The PIN (or biometric) is not used to replace your Google account password. The PIN (or biometric) is used to authenticate to your device that holds your Passkeys, which in turn will authenticate you to your Google account (or any account that supports Passkey-based sign-in).
The PIN is checked by the local device. It never goes over the network, and the device can limit the number of PIN attempts to a very small number, because the only way to try PINs is to have access to the device.
It isn't, and this isn't authentication with a pin.

Passkeys also requires the device. Using a pin with this is 2-factor. Pin + hardware token.

So why not just have a password that then unlocks the passkey? I already have a password manager.
The standards group that was behind Fido/U2F has been taken over by people who want to push a new product. That new product is "Log in with your phone" and phone lock screens allow biometrics and pins.
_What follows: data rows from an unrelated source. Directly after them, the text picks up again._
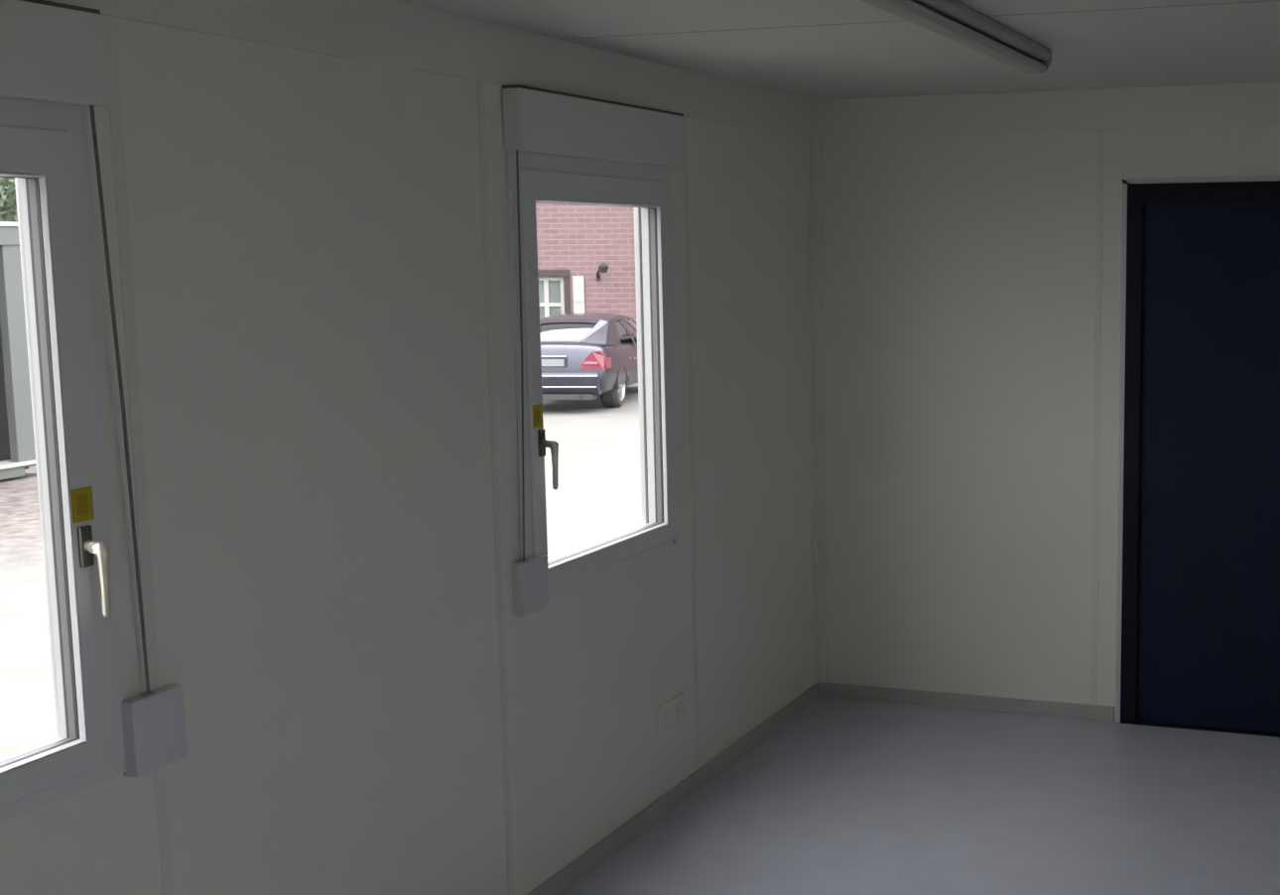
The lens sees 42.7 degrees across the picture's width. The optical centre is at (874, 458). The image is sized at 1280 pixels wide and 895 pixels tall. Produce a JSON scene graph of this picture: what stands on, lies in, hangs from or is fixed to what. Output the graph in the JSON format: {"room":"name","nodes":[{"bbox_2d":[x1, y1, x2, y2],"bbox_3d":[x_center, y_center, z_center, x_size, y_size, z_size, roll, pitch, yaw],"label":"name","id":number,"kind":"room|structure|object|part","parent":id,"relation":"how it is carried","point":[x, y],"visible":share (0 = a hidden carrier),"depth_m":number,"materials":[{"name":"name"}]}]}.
{"room":"empty portable office","nodes":[
{"label":"empty portable office","id":0,"kind":"room"},
{"bbox_2d":[0,16,813,894],"bbox_3d":[-1.315,0.178,3.159,0.050,2.398,6.660,2,8,18],"label":"wall","id":1,"kind":"structure","parent":0,"point":[307,227],"depth_m":3.64,"materials":[{"name":"white paint"}]},
{"bbox_2d":[0,97,126,822],"bbox_3d":[-1.551,0.038,2.433,0.192,1.197,0.945,2,8,18],"label":"window","id":2,"kind":"structure","parent":1,"relation":"in","point":[42,144],"depth_m":2.79,"materials":[{"name":"white plastic"}]},
{"bbox_3d":[-1.556,0.055,2.437,0.016,1.041,0.815,2,8,18],"label":"frame","id":3,"kind":"part","parent":2,"relation":"part of","materials":[{"name":"white plastic"}]},
{"bbox_3d":[-1.586,0.036,2.445,0.010,1.197,0.835,2,8,18],"label":"guide rail","id":4,"kind":"part","parent":2,"relation":"part of","materials":[{"name":"white plastic"}]},
{"bbox_2d":[70,486,94,523],"bbox_3d":[-1.382,0.081,2.803,0.001,0.059,0.048,2,8,18],"label":"sticker","id":5,"kind":"object","parent":2,"relation":"attached to","point":[81,501],"visible":1,"depth_m":2.80,"materials":[{"name":"yellow paper"}]},
{"bbox_3d":[-1.379,0.154,2.809,0.009,0.072,0.026,2,8,18],"label":"handle plate","id":6,"kind":"part","parent":2,"relation":"part of","materials":[{"name":"brown metal"}]},
{"bbox_2d":[0,0,187,777],"bbox_3d":[-1.486,-0.041,2.455,0.054,1.365,1.087,2,8,18],"label":"roller shutter","id":7,"kind":"object","parent":2,"relation":"attached to","point":[51,52],"visible":1,"depth_m":2.74,"materials":[{"name":"white plastic"}]},
{"bbox_3d":[-1.355,0.211,2.809,0.046,0.135,0.026,2,8,18],"label":"handle","id":8,"kind":"part","parent":2,"relation":"part of","materials":[{"name":"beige metal"}]},
{"bbox_2d":[104,15,173,894],"bbox_3d":[-1.349,0.276,2.986,0.002,2.135,0.028,2,8,18],"label":"trim","id":9,"kind":"structure","parent":1,"relation":"attached to","point":[115,107],"depth_m":2.94,"materials":[{"name":"white plastic"}]},
{"bbox_2d":[45,0,812,138],"bbox_3d":[-1.295,-0.878,3.011,0.008,0.146,6.660,2,8,18],"label":"trim","id":10,"kind":"structure","parent":1,"relation":"attached to","point":[395,33],"depth_m":3.90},
{"bbox_2d":[477,80,513,894],"bbox_3d":[-0.968,0.125,4.114,0.002,2.135,0.028,2,8,18],"label":"trim","id":11,"kind":"structure","parent":1,"relation":"attached to","point":[480,84],"depth_m":4.10,"materials":[{"name":"white plastic"}]},
{"bbox_2d":[506,149,678,598],"bbox_3d":[-0.809,-0.255,4.630,0.192,1.197,0.945,2,8,18],"label":"window","id":12,"kind":"structure","parent":1,"relation":"in","point":[543,178],"depth_m":4.65,"materials":[{"name":"white plastic"}]},
{"bbox_2d":[532,403,542,427],"bbox_3d":[-0.892,-0.112,4.254,0.001,0.059,0.048,2,8,18],"label":"sticker","id":13,"kind":"object","parent":12,"relation":"attached to","point":[537,409],"visible":1,"depth_m":4.25,"materials":[{"name":"yellow paper"}]},
{"bbox_3d":[-0.885,-0.041,4.274,0.009,0.072,0.026,2,8,18],"label":"handle plate","id":14,"kind":"part","parent":12,"relation":"part of","materials":[{"name":"brown metal"}]},
{"bbox_3d":[-0.861,0.016,4.273,0.046,0.135,0.026,2,8,18],"label":"handle","id":15,"kind":"part","parent":12,"relation":"part of","materials":[{"name":"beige metal"}]},
{"bbox_2d":[502,84,686,616],"bbox_3d":[-0.765,-0.326,4.590,0.054,1.365,1.015,2,8,18],"label":"roller shutter","id":16,"kind":"object","parent":12,"relation":"attached to","point":[535,120],"visible":1,"depth_m":4.29,"materials":[{"name":"white plastic"}]},
{"bbox_3d":[-0.819,-0.237,4.635,0.024,1.041,0.815,2,8,18],"label":"frame","id":17,"kind":"part","parent":12,"relation":"part of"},
{"bbox_3d":[-0.848,-0.256,4.643,0.018,1.197,0.835,2,8,18],"label":"guide rail","id":18,"kind":"part","parent":12,"relation":"part of","materials":[{"name":"white plastic"}]},
{"bbox_2d":[657,692,685,738],"bbox_3d":[-0.646,0.821,5.138,0.016,0.100,0.185,2,8,18],"label":"power socket","id":19,"kind":"object","parent":1,"relation":"attached to","point":[671,714],"visible":1,"depth_m":5.13,"materials":[{"name":"white plastic"}]},
{"bbox_2d":[662,709,672,729],"bbox_3d":[-0.655,0.827,5.092,0.003,0.064,0.064,2,8,18],"label":"outlet","id":20,"kind":"object","parent":19,"relation":"attached to","point":[667,713],"depth_m":5.09,"materials":[{"name":"white plastic"}]},
{"bbox_2d":[675,701,684,721],"bbox_3d":[-0.625,0.815,5.181,0.003,0.064,0.064,2,8,18],"label":"outlet","id":21,"kind":"object","parent":19,"relation":"attached to","point":[680,705],"depth_m":5.18,"materials":[{"name":"white plastic"}]},
{"bbox_2d":[526,682,819,894],"bbox_3d":[-1.278,1.339,3.301,0.011,0.057,6.660,2,8,18],"label":"baseboard","id":22,"kind":"structure","parent":1,"relation":"attached to","point":[598,852],"depth_m":5.12,"materials":[{"name":"white plastic"}]},
{"bbox_2d":[683,117,700,769],"bbox_3d":[-0.594,-0.022,5.224,0.002,2.135,0.028,2,8,18],"label":"trim","id":23,"kind":"structure","parent":1,"relation":"attached to","point":[686,170],"depth_m":5.22,"materials":[{"name":"white plastic"}]},
{"bbox_2d":[807,137,827,684],"bbox_3d":[-0.223,-0.161,6.263,0.040,2.135,0.045,2,8,18],"label":"trim","id":24,"kind":"structure","parent":1,"relation":"attached to","point":[814,145],"depth_m":6.27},
{"bbox_2d":[396,0,1279,99],"bbox_3d":[0.897,-0.895,2.269,4.632,0.050,6.660,2,8,18],"label":"ceiling","id":25,"kind":"structure","parent":0,"point":[1235,43],"depth_m":4.38,"materials":[{"name":"white paint"}]},
{"bbox_2d":[559,0,1279,39],"bbox_3d":[0.781,-0.825,1.929,4.612,0.002,3.538,2,8,18],"label":"trim","id":26,"kind":"structure","parent":25,"relation":"attached to","point":[1275,0],"depth_m":4.02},
{"bbox_2d":[862,0,1051,73],"bbox_3d":[0.227,-1.048,3.922,0.089,0.067,1.540,2,8,18],"label":"ceiling lamp","id":27,"kind":"object","parent":25,"relation":"attached to","point":[954,20],"visible":1,"depth_m":3.87,"materials":[{"name":"white plastic"}]},
{"bbox_2d":[557,696,1279,894],"bbox_3d":[0.913,1.478,2.580,4.632,0.060,6.660,2,8,18],"label":"floor","id":28,"kind":"structure","parent":0,"point":[845,796],"depth_m":5.07,"materials":[{"name":"grey plastic"}]},
{"bbox_2d":[821,125,1279,721],"bbox_3d":[1.971,-0.162,5.579,4.632,2.398,0.060,2,8,18],"label":"wall","id":29,"kind":"structure","parent":0,"point":[959,270],"depth_m":6.08,"materials":[{"name":"white paint"}]},
{"bbox_2d":[819,682,1114,722],"bbox_3d":[0.342,0.944,6.238,1.181,0.057,0.011,2,8,18],"label":"baseboard","id":30,"kind":"structure","parent":29,"relation":"attached to","point":[830,690],"depth_m":6.22,"materials":[{"name":"white plastic"}]},
{"bbox_2d":[812,82,1279,138],"bbox_3d":[1.957,-1.214,5.407,4.624,0.146,0.008,2,8,18],"label":"trim","id":31,"kind":"structure","parent":29,"relation":"attached to","point":[1256,103],"depth_m":5.84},
{"bbox_2d":[1090,129,1103,705],"bbox_3d":[0.820,-0.126,5.939,0.024,2.135,0.002,2,8,18],"label":"trim","id":32,"kind":"structure","parent":29,"relation":"attached to","point":[1099,133],"depth_m":5.93,"materials":[{"name":"white plastic"}]},
{"bbox_2d":[1115,175,1279,722],"bbox_3d":[1.372,0.009,5.769,0.996,2.018,0.006,2,8,18],"label":"trim","id":33,"kind":"structure","parent":29,"relation":"attached to","point":[1125,182],"depth_m":5.87,"materials":[{"name":"white plastic"}]},
{"bbox_2d":[1120,180,1279,737],"bbox_3d":[1.375,0.018,5.778,0.956,1.998,0.129,2,8,18],"label":"door","id":34,"kind":"structure","parent":29,"relation":"in","point":[1201,594],"depth_m":5.83,"materials":[{"name":"blue paint"}]},
{"label":"outside","id":35,"kind":"structure","parent":0,"visible":0},
{"bbox_2d":[0,382,641,760],"bbox_3d":[-14.190,0.080,20.756,100.000,0.300,90.000,2,8,18],"label":"ground","id":36,"kind":"structure","parent":35,"point":[597,496],"depth_m":15.07,"materials":[{"name":"white concrete"}]},
{"bbox_2d":[0,177,17,222],"bbox_3d":[-12.890,-2.456,22.352,2.209,4.306,2.587,-7,10,-42],"label":"leafy tree","id":37,"kind":"object","parent":36,"relation":"on","point":[7,189],"visible":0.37,"depth_m":22.31,"materials":[{"name":"green plant"}]},
{"bbox_2d":[2,177,16,221],"bbox_3d":[-20.056,-4.430,31.252,6.800,6.000,4.800,-1,7,-1],"label":"shed","id":38,"kind":"object","parent":36,"relation":"on","point":[4,180],"visible":0.02,"depth_m":31.58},
{"bbox_2d":[0,221,36,480],"bbox_3d":[-11.730,-0.877,15.569,2.470,2.850,6.890,2,8,18],"label":"storage container","id":39,"kind":"object","parent":36,"relation":"on","point":[17,439],"visible":0.56,"depth_m":18.10,"materials":[{"name":"grey metal"}]},
{"bbox_3d":[-10.767,-2.100,15.082,0.320,0.210,6.850,2,8,18],"label":"rail","id":40,"kind":"part","parent":39,"relation":"part of","materials":[{"name":"grey metal"}]},
{"bbox_3d":[-10.722,0.492,15.422,0.370,0.160,6.870,2,8,18],"label":"rail","id":41,"kind":"part","parent":39,"relation":"part of","materials":[{"name":"grey metal"}]},
{"bbox_2d":[535,202,637,329],"bbox_3d":[-3.807,-6.497,34.641,15.800,9.000,7.800,0,7,3],"label":"brick house","id":42,"kind":"structure","parent":36,"relation":"on","point":[574,240],"depth_m":31.56,"materials":[{"name":"red brick"}]},
{"bbox_3d":[-6.883,-2.968,31.875,1.540,1.260,0.020,0,7,3],"label":"pane","id":43,"kind":"part","parent":42,"relation":"part of","materials":[{"name":"glass"}]},
{"bbox_3d":[-5.824,-2.878,31.672,0.220,1.420,0.055,0,7,3],"label":"white panel","id":44,"kind":"part","parent":42,"relation":"part of","materials":[{"name":"paint"}]},
{"bbox_2d":[596,262,608,280],"bbox_3d":[-5.341,-3.638,31.408,0.196,0.350,0.428,-5,9,-29],"label":"wall lantern","id":45,"kind":"object","parent":42,"relation":"attached to","point":[603,267],"visible":1,"depth_m":31.26,"materials":[{"name":"black metal"}]},
{"bbox_3d":[-5.284,-3.705,31.297,0.185,0.190,0.185,3,8,26],"label":"lamp shade","id":46,"kind":"part","parent":45,"relation":"part of","materials":[{"name":"black metal"}]},
{"bbox_2d":[539,312,638,406],"bbox_3d":[-4.877,-1.728,27.281,2.100,1.466,5.007,0,7,5],"label":"car","id":47,"kind":"object","parent":36,"relation":"on","point":[584,355],"visible":0.59,"depth_m":25.40,"materials":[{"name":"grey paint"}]},
{"bbox_3d":[-5.067,-1.476,24.875,0.520,0.110,0.008,0,7,4],"label":"number plate","id":48,"kind":"part","parent":47,"relation":"part of","materials":[{"name":"white metal"}]},
{"bbox_2d":[579,350,611,370],"bbox_3d":[-4.346,-1.535,25.009,0.418,0.285,0.508,2,8,18],"label":"tail light","id":49,"kind":"object","parent":47,"relation":"attached to","point":[588,359],"depth_m":24.87,"materials":[{"name":"red plastic"}]},
{"bbox_3d":[-3.952,-1.433,27.319,0.030,0.060,2.050,0,7,5],"label":"moulding","id":50,"kind":"part","parent":47,"relation":"part of","materials":[{"name":"black plastic"}]}
]}
Password managers are not relevant, as you don't use a password manager to unlock your phone.

The people behind the takeover don't really give a shit about Yubikey-style tokens (which haven't achieved much market penetration anyway) but they've left them in to make the takeover less blatent.

More like the other way around -- the existing FIDO/U2F crowd was a bunch of businesses that made money selling keys. And that's why adoption was a rounding error, it was infinitely more expensive than a free password, so few implemented it. This is the obvious solution -- we're already carrying devices with a secure enclave, just use that, it's free.
You can have that by storing passkeys in your password manager, if it has support for that. Currently 1Password does, and BitWarden either does or is suppose to soon. I haven't looked at any others.
Sure, PINs can be long and alphanumeric on most phones these days.
How is that different from a password? PIN stands for Personal Identification Number. Words change meaning all the time, of course, but in this case there’s no reason to call it a PIN when there’s already another word for it.
The important difference is that it is stored on the local device, not the remote server.

Since the things stored on the remote server have been called “passwords” for decades, it seems helpful to call the local thing a “PIN” to help more easily distinguish it.

IMO it’s not more silly than calling a hand-held computer a “phone.”

If you already have a password manager it might already or might soon natively support passkeys as well (1Password already does as an example)
You should be able to use your password manager to handle passkeys. Enter your master password in 1Password, use passkey. And Bitwarden support is coming.